**Work to be completed:** All lines of the records below that contain the word "void" must be listed.

Extracted data entries:

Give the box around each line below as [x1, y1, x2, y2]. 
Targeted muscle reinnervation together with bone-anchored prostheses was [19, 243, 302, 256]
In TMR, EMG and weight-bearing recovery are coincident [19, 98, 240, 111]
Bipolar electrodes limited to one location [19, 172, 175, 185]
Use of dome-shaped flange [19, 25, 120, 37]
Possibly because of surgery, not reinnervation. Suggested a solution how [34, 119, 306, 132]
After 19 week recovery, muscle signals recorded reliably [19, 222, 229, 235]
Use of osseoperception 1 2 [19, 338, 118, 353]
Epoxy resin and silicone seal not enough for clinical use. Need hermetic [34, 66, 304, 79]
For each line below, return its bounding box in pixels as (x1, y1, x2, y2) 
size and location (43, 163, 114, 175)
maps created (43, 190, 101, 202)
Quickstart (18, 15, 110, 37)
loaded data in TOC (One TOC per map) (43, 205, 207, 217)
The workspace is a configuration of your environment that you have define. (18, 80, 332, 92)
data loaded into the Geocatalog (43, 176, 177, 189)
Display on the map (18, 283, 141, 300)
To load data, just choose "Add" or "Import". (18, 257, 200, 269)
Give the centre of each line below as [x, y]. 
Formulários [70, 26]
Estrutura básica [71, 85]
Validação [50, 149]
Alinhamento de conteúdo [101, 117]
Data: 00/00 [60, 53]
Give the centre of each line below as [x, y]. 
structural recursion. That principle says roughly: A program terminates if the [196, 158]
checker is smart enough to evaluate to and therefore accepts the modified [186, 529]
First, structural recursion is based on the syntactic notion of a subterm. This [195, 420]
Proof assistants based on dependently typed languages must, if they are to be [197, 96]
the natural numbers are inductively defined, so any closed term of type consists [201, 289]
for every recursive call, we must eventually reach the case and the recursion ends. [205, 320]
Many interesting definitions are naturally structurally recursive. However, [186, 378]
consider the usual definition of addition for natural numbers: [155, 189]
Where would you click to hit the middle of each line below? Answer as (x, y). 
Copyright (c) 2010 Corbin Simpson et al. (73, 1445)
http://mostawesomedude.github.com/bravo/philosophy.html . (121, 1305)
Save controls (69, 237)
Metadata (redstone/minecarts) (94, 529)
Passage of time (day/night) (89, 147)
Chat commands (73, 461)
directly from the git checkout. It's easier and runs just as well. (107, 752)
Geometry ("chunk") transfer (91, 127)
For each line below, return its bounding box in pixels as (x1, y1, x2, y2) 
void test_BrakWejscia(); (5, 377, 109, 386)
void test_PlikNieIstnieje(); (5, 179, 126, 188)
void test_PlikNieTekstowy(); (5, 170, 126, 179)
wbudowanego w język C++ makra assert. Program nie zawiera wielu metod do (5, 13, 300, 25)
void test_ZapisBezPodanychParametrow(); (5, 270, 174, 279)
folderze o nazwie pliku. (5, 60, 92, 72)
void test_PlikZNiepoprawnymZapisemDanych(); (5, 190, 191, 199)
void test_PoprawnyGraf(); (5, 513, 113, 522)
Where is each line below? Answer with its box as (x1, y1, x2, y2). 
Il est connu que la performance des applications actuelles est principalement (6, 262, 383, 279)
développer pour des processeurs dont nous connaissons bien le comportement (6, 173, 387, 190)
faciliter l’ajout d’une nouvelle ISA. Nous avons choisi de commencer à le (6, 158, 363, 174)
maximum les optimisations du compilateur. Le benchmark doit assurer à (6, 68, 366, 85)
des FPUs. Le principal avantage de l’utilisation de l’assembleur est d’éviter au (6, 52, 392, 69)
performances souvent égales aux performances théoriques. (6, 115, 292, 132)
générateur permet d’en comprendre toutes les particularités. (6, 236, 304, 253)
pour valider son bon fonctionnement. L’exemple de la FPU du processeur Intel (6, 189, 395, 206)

**Task solution:**
void test_BrakWejscia(); (5, 377, 109, 386)
void test_PlikNieIstnieje(); (5, 179, 126, 188)
void test_PlikNieTekstowy(); (5, 170, 126, 179)
void test_ZapisBezPodanychParametrow(); (5, 270, 174, 279)
void test_PlikZNiepoprawnymZapisemDanych(); (5, 190, 191, 199)
void test_PoprawnyGraf(); (5, 513, 113, 522)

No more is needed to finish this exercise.